Дойдя до низа, я увидел, что охранники переговариваются друг с другом и смеются. Один стоял спиной прямо около спуска. Я повернулся к Джеку и Эмме и знаком указал ждать меня там, где они стояли. Я увидел обеспокоенно скользнувший по мне изумрудный взгляд Эммы и ободряюще ей улыбнулся. Я знал, что сейчас меня даже Шепфа не остановит.

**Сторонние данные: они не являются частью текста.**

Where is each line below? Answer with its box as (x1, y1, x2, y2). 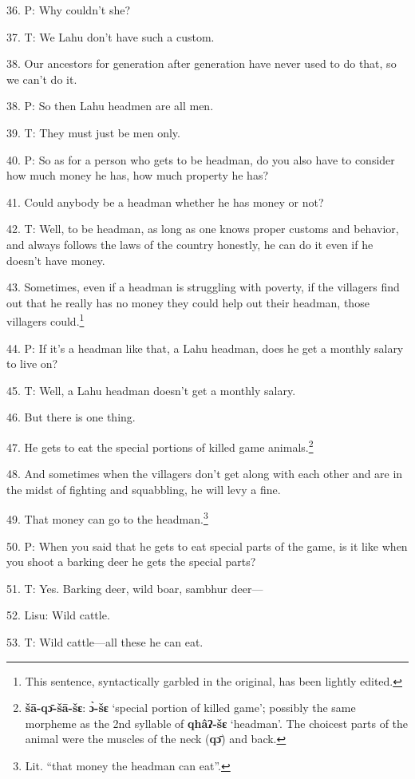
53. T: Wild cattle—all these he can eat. (6, 634, 204, 650)
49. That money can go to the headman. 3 (6, 508, 208, 528)
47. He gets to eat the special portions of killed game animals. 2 (6, 436, 314, 455)
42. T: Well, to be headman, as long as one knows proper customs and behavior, (6, 220, 399, 237)
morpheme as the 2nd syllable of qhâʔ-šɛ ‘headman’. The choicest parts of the (25, 714, 409, 731)
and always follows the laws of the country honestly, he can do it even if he (6, 235, 373, 252)
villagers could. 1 (6, 310, 85, 329)
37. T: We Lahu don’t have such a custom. (6, 28, 215, 45)
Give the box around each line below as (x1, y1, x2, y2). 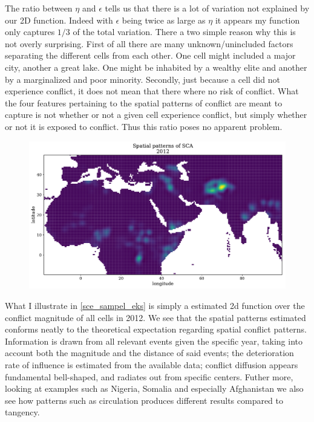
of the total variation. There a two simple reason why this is (73, 25, 296, 38)
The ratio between (5, 2, 73, 14)
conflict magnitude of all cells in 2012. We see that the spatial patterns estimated (5, 311, 306, 323)
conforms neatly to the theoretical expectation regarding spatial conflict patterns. (5, 323, 307, 336)
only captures (5, 25, 55, 38)
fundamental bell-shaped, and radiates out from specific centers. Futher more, (5, 370, 293, 383)
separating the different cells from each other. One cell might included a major (5, 49, 296, 62)
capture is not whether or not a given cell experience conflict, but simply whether (5, 108, 307, 121)
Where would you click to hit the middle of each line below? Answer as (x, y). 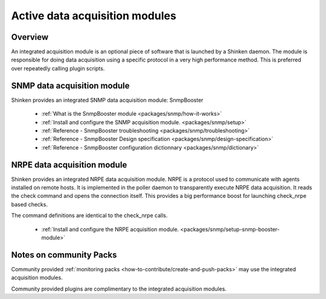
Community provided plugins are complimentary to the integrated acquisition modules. (119, 289)
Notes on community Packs (64, 255)
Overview (30, 37)
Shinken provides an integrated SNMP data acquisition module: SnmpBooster (107, 100)
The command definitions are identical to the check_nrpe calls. (89, 216)
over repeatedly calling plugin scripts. (58, 68)
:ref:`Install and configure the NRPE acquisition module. (110, 229)
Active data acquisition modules (94, 16)
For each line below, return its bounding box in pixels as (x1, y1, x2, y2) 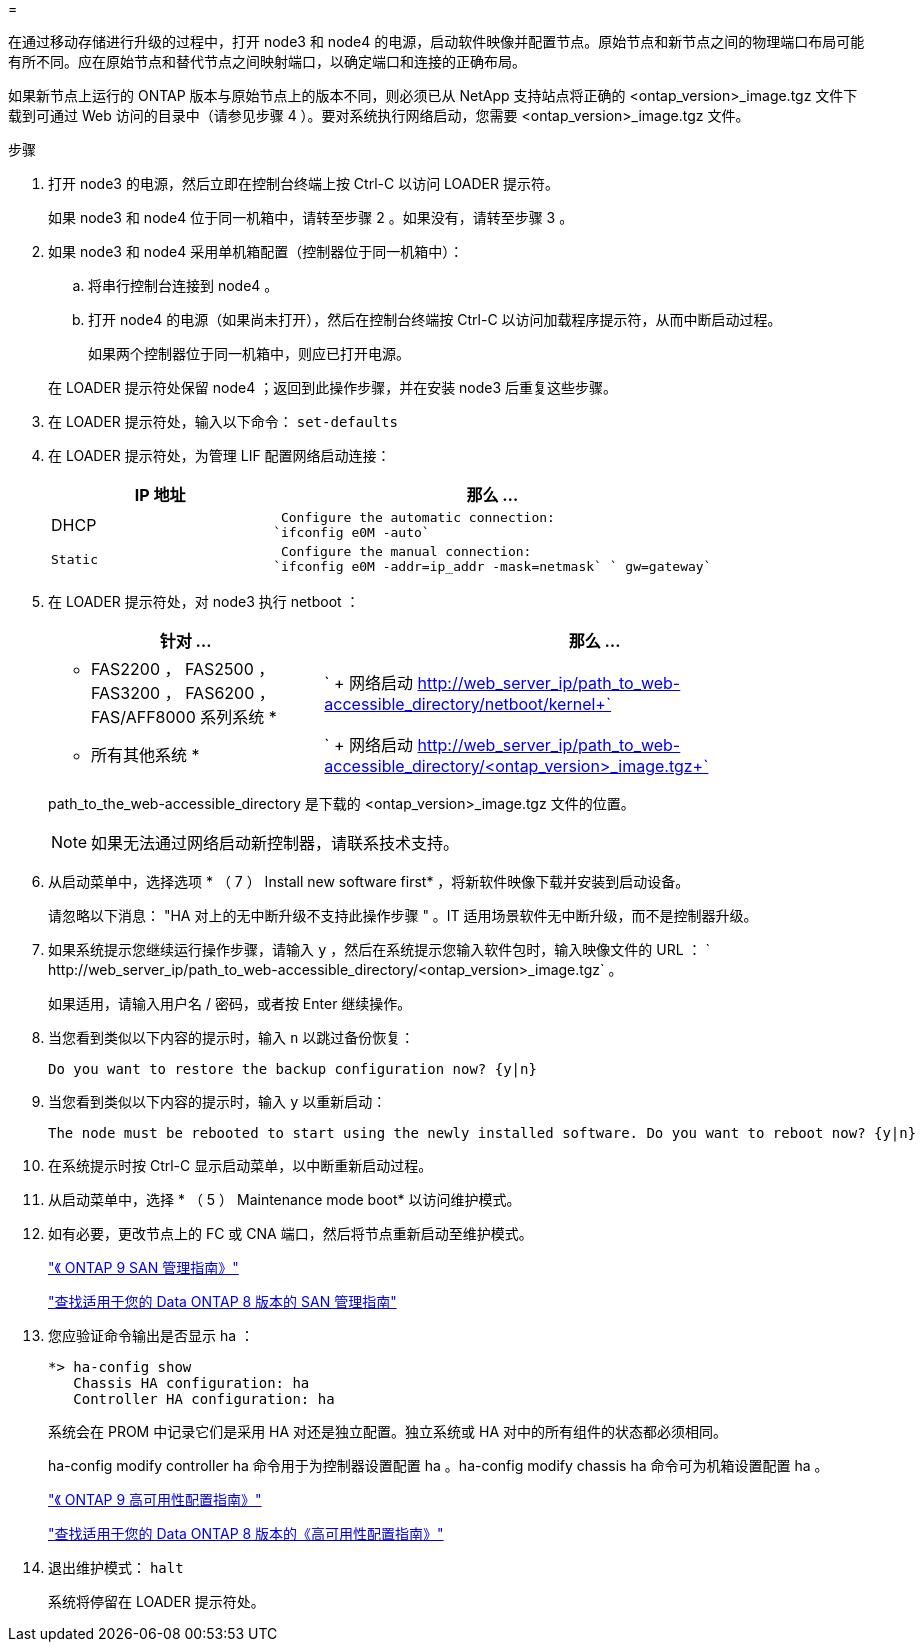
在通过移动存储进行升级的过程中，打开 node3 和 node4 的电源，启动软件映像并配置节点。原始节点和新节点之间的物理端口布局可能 (8, 33, 865, 50)
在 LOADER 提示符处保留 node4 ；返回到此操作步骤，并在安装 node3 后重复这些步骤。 (48, 379, 618, 396)
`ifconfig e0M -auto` (273, 525, 430, 540)
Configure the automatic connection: (280, 510, 555, 525)
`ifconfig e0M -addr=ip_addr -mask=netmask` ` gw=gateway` (273, 559, 712, 574)
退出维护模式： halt (48, 1559, 184, 1576)
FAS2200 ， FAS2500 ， (91, 659, 275, 679)
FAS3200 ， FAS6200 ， (91, 683, 275, 703)
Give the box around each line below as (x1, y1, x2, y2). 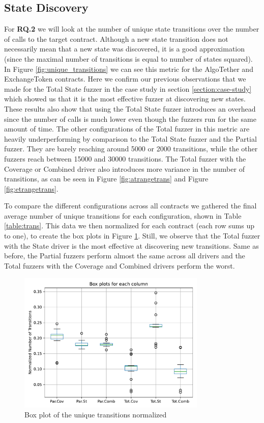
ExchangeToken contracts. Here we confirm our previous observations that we (4, 73, 246, 84)
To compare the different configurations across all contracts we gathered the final (4, 200, 257, 211)
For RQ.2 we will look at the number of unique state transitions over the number (4, 23, 259, 34)
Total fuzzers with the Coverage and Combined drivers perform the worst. (4, 260, 235, 271)
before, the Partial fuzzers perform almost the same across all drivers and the (4, 250, 245, 261)
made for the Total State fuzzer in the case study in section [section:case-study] (4, 83, 252, 94)
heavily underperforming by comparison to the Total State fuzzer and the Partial (4, 133, 257, 144)
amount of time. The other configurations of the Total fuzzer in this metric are (4, 123, 250, 134)
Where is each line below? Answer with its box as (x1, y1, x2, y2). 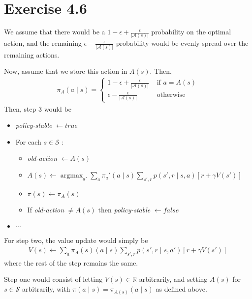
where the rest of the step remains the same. (4, 257, 138, 268)
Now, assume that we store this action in (4, 66, 127, 76)
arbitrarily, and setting (139, 274, 208, 284)
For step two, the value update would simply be (4, 235, 148, 245)
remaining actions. (4, 49, 60, 60)
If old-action (27, 204, 64, 214)
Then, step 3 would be (4, 103, 71, 114)
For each (15, 136, 41, 147)
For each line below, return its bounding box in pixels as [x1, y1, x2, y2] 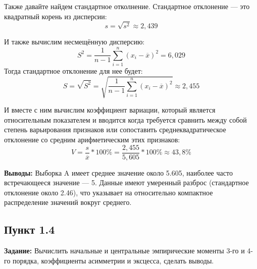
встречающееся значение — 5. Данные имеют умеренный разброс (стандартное [4, 177, 249, 188]
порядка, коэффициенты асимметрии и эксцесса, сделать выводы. [13, 255, 214, 265]
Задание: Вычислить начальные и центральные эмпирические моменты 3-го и [4, 245, 245, 256]
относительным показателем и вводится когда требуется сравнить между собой [4, 114, 247, 125]
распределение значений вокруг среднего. [4, 197, 132, 207]
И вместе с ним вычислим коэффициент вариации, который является [4, 104, 216, 115]
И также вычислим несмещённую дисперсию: [4, 36, 145, 47]
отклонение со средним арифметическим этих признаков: [4, 134, 180, 145]
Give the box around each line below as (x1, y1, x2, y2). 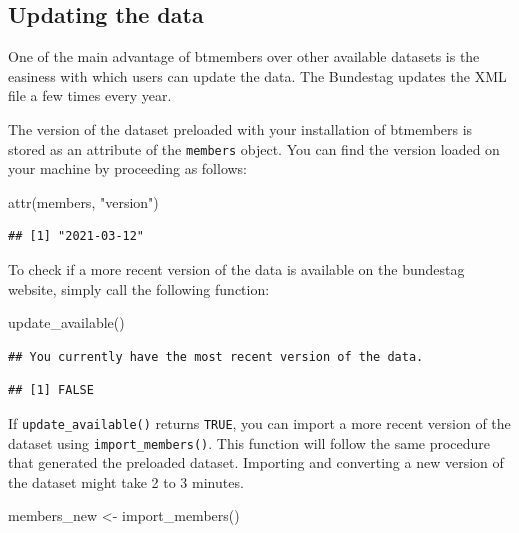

— Господа, — сказал я спокойным тоном, спускаясь с лестницы, — вынужден буду доложить Сатане, что обязанности свои вы несете из рук вон плохо.

Стоящий ко мне спиной демон успел только руками всплеснуть, я свернул ему шею и выхватил его меч. Второй с ужасом взглянул на меня, и у него не хватило реакции, чтобы даже положить руку на навершие меча. Ещё один лег с тихим криком у моих ног.

— За мной, — скомандовал я, выглядывавшей из укрытия, Эмме.

Они тенью следовали за мной по мрачным коридорам тюрьмы великого Сатаны: неприступной и неуязвимой, откуда невозможно сбежать. Я вновь выглянул в уже последний коридор перед спасительным выходом. Десять охранников перед выходом и двое диспетчеров. Прикрытия не было, я должен был взять их врасплох. За моей спиной была Эмма, и я всё сделаю для того, чтобы она не пострадала. Я почувствовал, как меч «запел» в моих руках, я чувствовал, как сталь взывала и прикрыл глаза, настраиваясь на битву, просчитывая в голове угол и интенсивность атаки. Секунда замешательства. Однако когда я открыл глаза, уже знал, что будет.